In Another Place

Facing America, or Newfoundland, stand Gormley’s men.
Gender defying, bronzed with the wisdom of rust,
they solemn see through any looker’s thought.

So let us go for: new life free of poverty;
the grasp of lords and land denied; the chance
to grow seed in soil swept of tyranny
and of native folk. Where potatoes do not rot;
where bellies fill with pride; where God can set
a chosen people in their simple prejudice. Due
west then, with all that sunset blah-di-blah.

And yet they pull the heart. There is no kneeling
to a pot of wine or bread; no feudal shackle wearing
ankle deep in blood. Just hope, caught in a tide.

On our coast, facing east, there are no journeys to unpack.
No one set sail from here. Here are receivers only.
Here other iron men came amongst the Celts and Romans,
the Saxons clinging to their Cuthbert and his bones,
with scriptural flourishes and calf-hide history of the world
made flesh. These brought their helmets and their ships to fear,
their Nordic gods, their hunger. The local craftsmen
with their gold and timid monks, no match for them.

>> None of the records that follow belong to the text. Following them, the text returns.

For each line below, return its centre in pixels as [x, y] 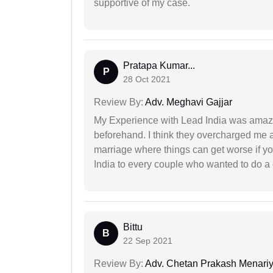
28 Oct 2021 [147, 80]
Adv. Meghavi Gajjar [188, 102]
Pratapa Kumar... [159, 66]
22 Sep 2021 [148, 241]
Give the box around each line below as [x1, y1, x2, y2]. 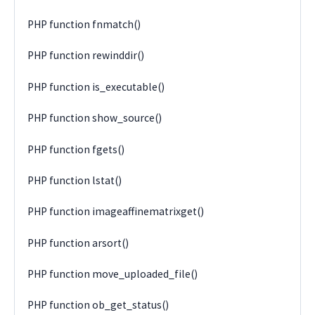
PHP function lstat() [27, 173, 122, 187]
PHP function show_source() [27, 111, 162, 125]
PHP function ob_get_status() [27, 298, 169, 312]
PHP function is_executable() [27, 79, 165, 94]
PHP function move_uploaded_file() [27, 267, 198, 281]
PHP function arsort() [27, 236, 129, 250]
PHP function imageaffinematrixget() [27, 205, 205, 219]
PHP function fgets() [27, 142, 125, 156]
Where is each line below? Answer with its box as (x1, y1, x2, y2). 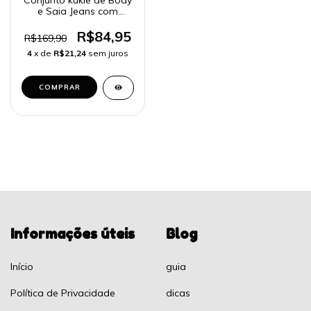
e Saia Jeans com (37, 4, 118, 17)
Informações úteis (10, 225, 135, 242)
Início (10, 260, 33, 274)
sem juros (88, 47, 128, 58)
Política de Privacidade (10, 287, 115, 300)
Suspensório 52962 (34, 15, 121, 28)
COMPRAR (38, 82, 81, 92)
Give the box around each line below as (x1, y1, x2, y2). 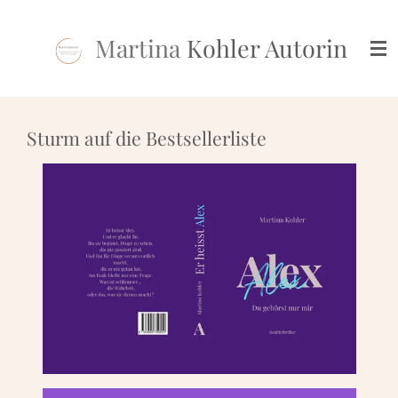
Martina (95, 32, 180, 64)
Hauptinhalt (8, 32, 86, 48)
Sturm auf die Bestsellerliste (27, 124, 267, 150)
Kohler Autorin (180, 32, 347, 64)
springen (8, 53, 68, 69)
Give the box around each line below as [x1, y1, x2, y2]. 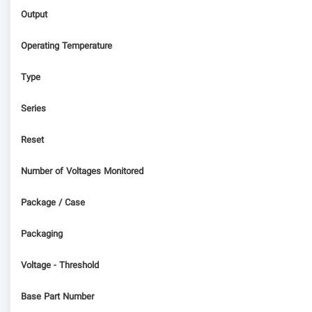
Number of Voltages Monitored [21, 164, 143, 179]
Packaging [21, 227, 63, 242]
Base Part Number [21, 290, 94, 304]
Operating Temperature [21, 39, 112, 54]
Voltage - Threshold [21, 258, 99, 273]
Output [21, 8, 47, 22]
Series [21, 102, 46, 116]
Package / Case [21, 196, 85, 210]
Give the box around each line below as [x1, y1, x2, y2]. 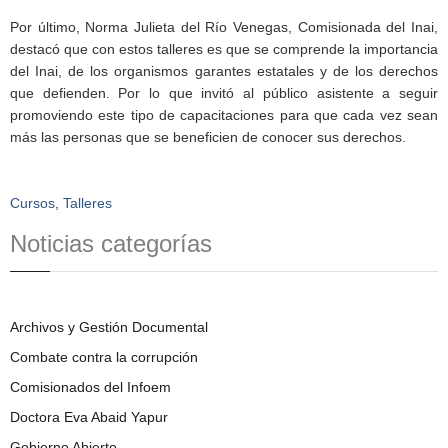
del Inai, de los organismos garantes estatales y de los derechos [10, 63, 438, 79]
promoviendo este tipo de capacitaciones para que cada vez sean [10, 107, 438, 123]
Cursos [10, 195, 55, 211]
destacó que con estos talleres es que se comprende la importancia [10, 41, 438, 57]
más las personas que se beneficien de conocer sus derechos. [10, 129, 406, 145]
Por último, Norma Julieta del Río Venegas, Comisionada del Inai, [10, 19, 438, 35]
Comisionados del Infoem [10, 379, 171, 395]
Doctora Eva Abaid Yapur [10, 409, 168, 425]
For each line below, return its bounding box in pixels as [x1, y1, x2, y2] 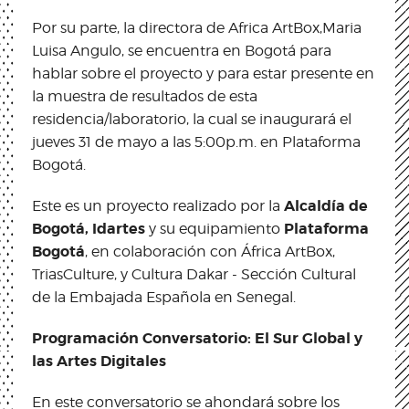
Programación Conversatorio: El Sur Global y [32, 328, 362, 348]
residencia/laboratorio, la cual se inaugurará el [32, 110, 351, 128]
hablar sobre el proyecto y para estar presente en [32, 64, 374, 82]
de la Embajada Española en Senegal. [32, 288, 296, 306]
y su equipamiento [145, 219, 284, 237]
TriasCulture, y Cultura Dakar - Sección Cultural [32, 265, 356, 283]
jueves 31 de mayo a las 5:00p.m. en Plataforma [32, 132, 361, 151]
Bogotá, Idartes [32, 218, 145, 238]
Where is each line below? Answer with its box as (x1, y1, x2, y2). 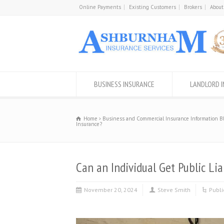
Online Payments (79, 3, 121, 10)
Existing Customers (129, 3, 176, 10)
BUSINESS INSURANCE (94, 79, 154, 89)
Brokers (184, 3, 202, 10)
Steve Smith (157, 186, 190, 193)
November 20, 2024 (84, 186, 137, 193)
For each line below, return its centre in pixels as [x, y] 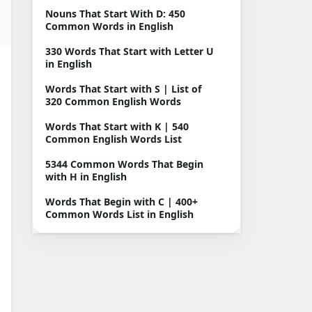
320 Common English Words [113, 101]
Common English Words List [114, 139]
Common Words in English [109, 26]
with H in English [86, 177]
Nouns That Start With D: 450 [115, 14]
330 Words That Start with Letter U [130, 51]
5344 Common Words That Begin [124, 164]
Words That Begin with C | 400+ [122, 202]
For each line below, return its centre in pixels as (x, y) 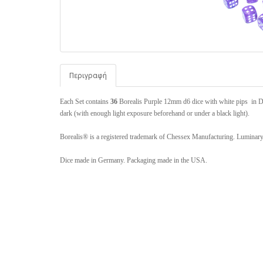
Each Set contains (85, 102)
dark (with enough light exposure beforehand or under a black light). (155, 114)
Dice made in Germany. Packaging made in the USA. (134, 161)
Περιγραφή (88, 76)
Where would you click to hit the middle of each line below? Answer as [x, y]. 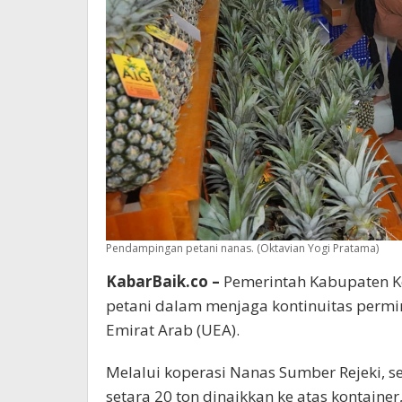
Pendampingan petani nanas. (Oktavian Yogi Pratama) [242, 248]
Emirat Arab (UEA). [173, 329]
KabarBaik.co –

Churches burned, open to the sun. Places surrendered
land and names. Danelaw cracked the skulls
of words, but made a grammar everyone could read.

An invader’s coast. Huge beaches dry for miles,
their hourglass sands, awaiting seas that always come.
The rocks reward the careless navigators, and their cargoes.
but mainly these are gentle shelves for longships,
or for barges packed with Wehrmacht, and salutes.

Or so we thought. That new hordes might come
inspired our fear so lately purged of baresark screams.
New legacies of concrete blocks were sown across the dunes,
and plans to stall the onrush of field grey drawn up.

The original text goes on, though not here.